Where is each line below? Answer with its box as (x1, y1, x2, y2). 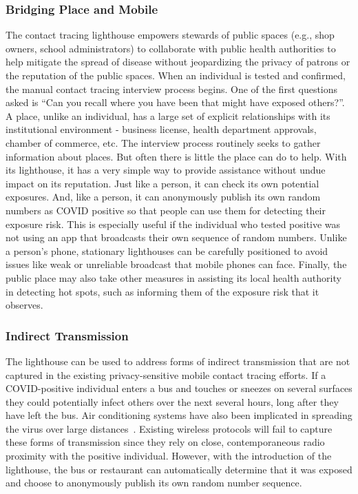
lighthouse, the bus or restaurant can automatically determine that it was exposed (6, 462, 352, 476)
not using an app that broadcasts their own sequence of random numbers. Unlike (6, 230, 347, 245)
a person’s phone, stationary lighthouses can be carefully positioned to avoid (6, 243, 328, 258)
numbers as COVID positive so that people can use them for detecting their (6, 203, 326, 217)
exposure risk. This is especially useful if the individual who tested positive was (6, 216, 341, 231)
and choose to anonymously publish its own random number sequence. (6, 475, 302, 490)
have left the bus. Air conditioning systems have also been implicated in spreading (6, 408, 352, 422)
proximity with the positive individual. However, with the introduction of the (6, 449, 332, 463)
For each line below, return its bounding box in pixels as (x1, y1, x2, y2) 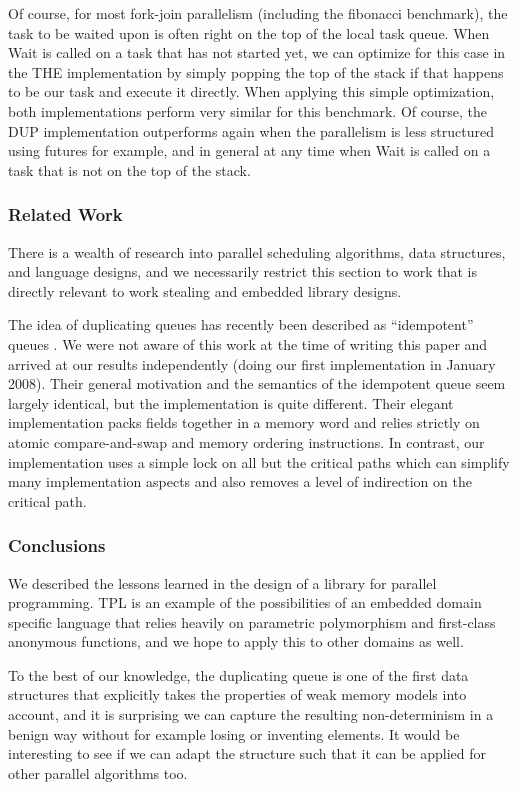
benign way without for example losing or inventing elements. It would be (8, 723, 460, 744)
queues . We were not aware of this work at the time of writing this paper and (8, 333, 488, 354)
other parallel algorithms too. (8, 762, 188, 783)
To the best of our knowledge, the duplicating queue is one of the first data (8, 664, 469, 685)
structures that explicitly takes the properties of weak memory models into (8, 684, 467, 705)
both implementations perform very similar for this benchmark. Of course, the (8, 100, 487, 121)
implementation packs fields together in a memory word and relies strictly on (8, 412, 480, 433)
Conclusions (8, 533, 106, 558)
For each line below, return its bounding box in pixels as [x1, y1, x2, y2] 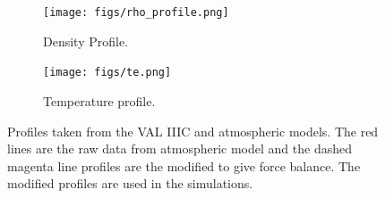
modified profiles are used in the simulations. [7, 174, 253, 193]
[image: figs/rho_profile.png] [43, 6, 229, 19]
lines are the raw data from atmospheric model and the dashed [7, 139, 352, 158]
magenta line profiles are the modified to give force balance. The [7, 156, 361, 175]
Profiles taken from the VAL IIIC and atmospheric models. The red [7, 121, 379, 140]
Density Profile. [43, 31, 129, 50]
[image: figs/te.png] [43, 66, 172, 79]
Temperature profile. [43, 91, 156, 110]
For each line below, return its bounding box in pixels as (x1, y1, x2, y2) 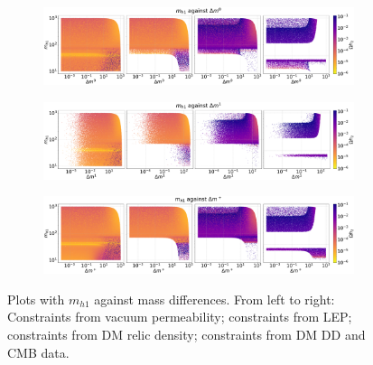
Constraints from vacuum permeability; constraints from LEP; (7, 307, 352, 326)
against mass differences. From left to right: (94, 289, 335, 308)
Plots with (7, 289, 65, 308)
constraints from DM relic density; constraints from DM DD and (7, 324, 366, 343)
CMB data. (7, 342, 70, 361)
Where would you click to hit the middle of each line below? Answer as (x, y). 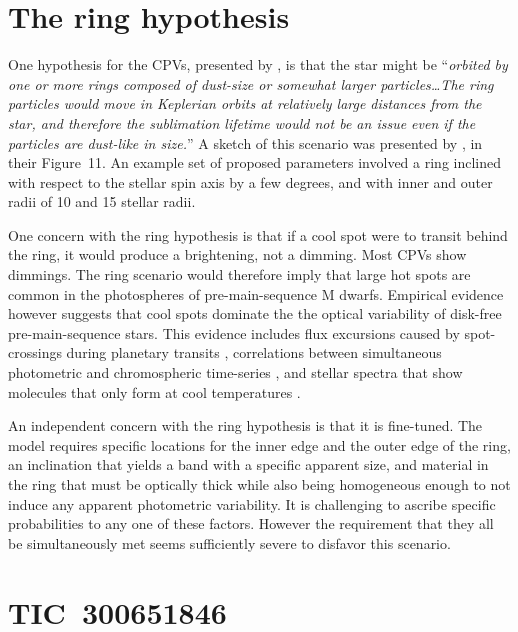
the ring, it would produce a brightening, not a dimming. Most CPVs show (237, 254)
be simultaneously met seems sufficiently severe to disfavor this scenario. (229, 542)
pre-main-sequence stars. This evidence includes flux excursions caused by (234, 332)
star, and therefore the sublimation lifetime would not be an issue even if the (242, 122)
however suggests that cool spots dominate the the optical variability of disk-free (255, 313)
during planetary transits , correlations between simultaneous (254, 352)
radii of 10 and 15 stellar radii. (102, 201)
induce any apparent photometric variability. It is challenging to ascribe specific (252, 503)
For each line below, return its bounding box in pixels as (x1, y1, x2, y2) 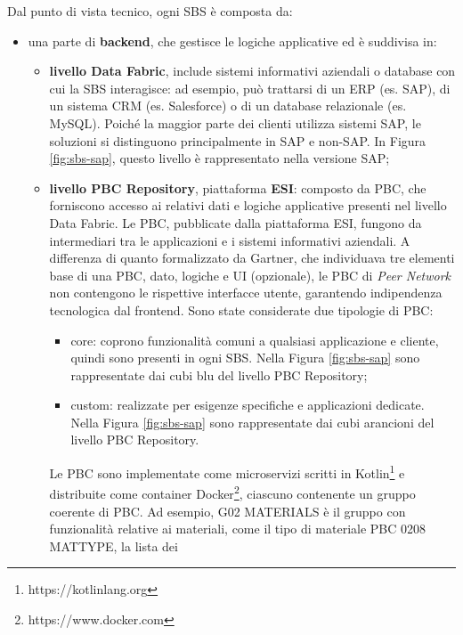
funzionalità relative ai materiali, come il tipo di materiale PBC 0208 (49, 519, 426, 538)
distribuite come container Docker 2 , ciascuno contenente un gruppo (49, 482, 416, 502)
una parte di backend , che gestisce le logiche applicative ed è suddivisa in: (28, 31, 437, 50)
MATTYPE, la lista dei (49, 536, 178, 555)
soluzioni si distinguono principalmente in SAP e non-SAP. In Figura (49, 131, 426, 150)
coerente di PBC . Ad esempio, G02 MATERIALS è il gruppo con (49, 501, 406, 520)
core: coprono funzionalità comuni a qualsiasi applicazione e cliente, (70, 330, 439, 349)
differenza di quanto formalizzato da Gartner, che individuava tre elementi (49, 248, 455, 267)
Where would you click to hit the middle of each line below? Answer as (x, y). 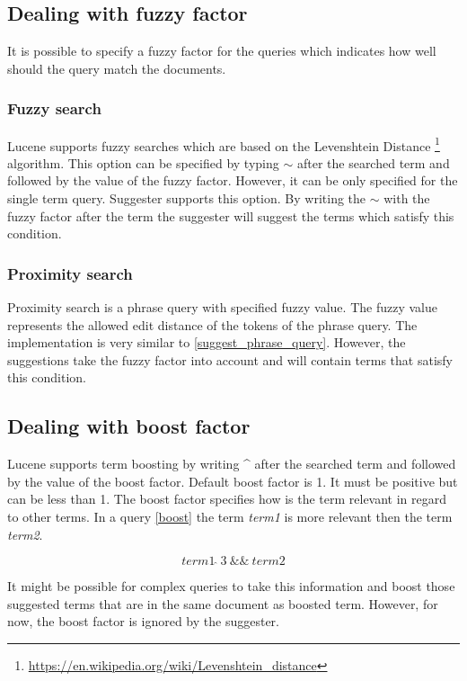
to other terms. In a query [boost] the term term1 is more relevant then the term (230, 516)
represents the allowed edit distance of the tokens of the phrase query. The (212, 324)
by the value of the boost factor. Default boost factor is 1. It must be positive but (233, 481)
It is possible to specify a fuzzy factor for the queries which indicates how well (222, 51)
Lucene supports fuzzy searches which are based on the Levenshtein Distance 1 (224, 144)
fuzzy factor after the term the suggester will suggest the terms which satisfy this (231, 215)
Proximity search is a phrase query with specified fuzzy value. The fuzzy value (222, 307)
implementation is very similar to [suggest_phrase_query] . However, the (207, 342)
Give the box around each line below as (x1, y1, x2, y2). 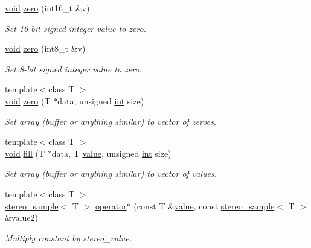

_WHAT YOU SHOULD DO_. The listing above is to be retyped word for word, with the pictures omitted.

_REPLY TO THE EXERCISE_.
Where is each line below? Answer with its box as (x1, y1, x2, y2). 
lighthouse, the bus or restaurant can automatically determine that it was exposed (6, 462, 352, 476)
not using an app that broadcasts their own sequence of random numbers. Unlike (6, 230, 347, 245)
a person’s phone, stationary lighthouses can be carefully positioned to avoid (6, 243, 328, 258)
numbers as COVID positive so that people can use them for detecting their (6, 203, 326, 217)
exposure risk. This is especially useful if the individual who tested positive was (6, 216, 341, 231)
and choose to anonymously publish its own random number sequence. (6, 475, 302, 490)
have left the bus. Air conditioning systems have also been implicated in spreading (6, 408, 352, 422)
proximity with the positive individual. However, with the introduction of the (6, 449, 332, 463)
For each line below, return its bounding box in pixels as (x1, y1, x2, y2) 
benign way without for example losing or inventing elements. It would be (8, 723, 460, 744)
queues . We were not aware of this work at the time of writing this paper and (8, 333, 488, 354)
other parallel algorithms too. (8, 762, 188, 783)
To the best of our knowledge, the duplicating queue is one of the first data (8, 664, 469, 685)
structures that explicitly takes the properties of weak memory models into (8, 684, 467, 705)
both implementations perform very similar for this benchmark. Of course, the (8, 100, 487, 121)
implementation packs fields together in a memory word and relies strictly on (8, 412, 480, 433)
Conclusions (8, 533, 106, 558)
For each line below, return its bounding box in pixels as [x1, y1, x2, y2] 
modified profiles are used in the simulations. [7, 174, 253, 193]
[image: figs/rho_profile.png] [43, 6, 229, 19]
lines are the raw data from atmospheric model and the dashed [7, 139, 352, 158]
magenta line profiles are the modified to give force balance. The [7, 156, 361, 175]
Profiles taken from the VAL IIIC and atmospheric models. The red [7, 121, 379, 140]
Density Profile. [43, 31, 129, 50]
[image: figs/te.png] [43, 66, 172, 79]
Temperature profile. [43, 91, 156, 110]
For each line below, return its bounding box in pixels as (x1, y1, x2, y2) 
Constraints from vacuum permeability; constraints from LEP; (7, 307, 352, 326)
against mass differences. From left to right: (94, 289, 335, 308)
Plots with (7, 289, 65, 308)
constraints from DM relic density; constraints from DM DD and (7, 324, 366, 343)
CMB data. (7, 342, 70, 361)
Where would you click to hit the middle of each line below? Answer as (x, y). 
the ring, it would produce a brightening, not a dimming. Most CPVs show (237, 254)
be simultaneously met seems sufficiently severe to disfavor this scenario. (229, 542)
pre-main-sequence stars. This evidence includes flux excursions caused by (234, 332)
star, and therefore the sublimation lifetime would not be an issue even if the (242, 122)
however suggests that cool spots dominate the the optical variability of disk-free (255, 313)
during planetary transits , correlations between simultaneous (254, 352)
radii of 10 and 15 stellar radii. (102, 201)
induce any apparent photometric variability. It is challenging to ascribe specific (252, 503)
For each line below, return its bounding box in pixels as (x1, y1, x2, y2) 
funzionalità relative ai materiali, come il tipo di materiale PBC 0208 (49, 519, 426, 538)
distribuite come container Docker 2 , ciascuno contenente un gruppo (49, 482, 416, 502)
una parte di backend , che gestisce le logiche applicative ed è suddivisa in: (28, 31, 437, 50)
MATTYPE, la lista dei (49, 536, 178, 555)
soluzioni si distinguono principalmente in SAP e non-SAP. In Figura (49, 131, 426, 150)
coerente di PBC . Ad esempio, G02 MATERIALS è il gruppo con (49, 501, 406, 520)
core: coprono funzionalità comuni a qualsiasi applicazione e cliente, (70, 330, 439, 349)
differenza di quanto formalizzato da Gartner, che individuava tre elementi (49, 248, 455, 267)
Where would you click to hit the middle of each line below? Answer as (x, y). 
to other terms. In a query [boost] the term term1 is more relevant then the term (230, 516)
represents the allowed edit distance of the tokens of the phrase query. The (212, 324)
by the value of the boost factor. Default boost factor is 1. It must be positive but (233, 481)
It is possible to specify a fuzzy factor for the queries which indicates how well (222, 51)
Lucene supports fuzzy searches which are based on the Levenshtein Distance 1 (224, 144)
fuzzy factor after the term the suggester will suggest the terms which satisfy this (231, 215)
Proximity search is a phrase query with specified fuzzy value. The fuzzy value (222, 307)
implementation is very similar to [suggest_phrase_query] . However, the (207, 342)
Give the box around each line below as (x1, y1, x2, y2). 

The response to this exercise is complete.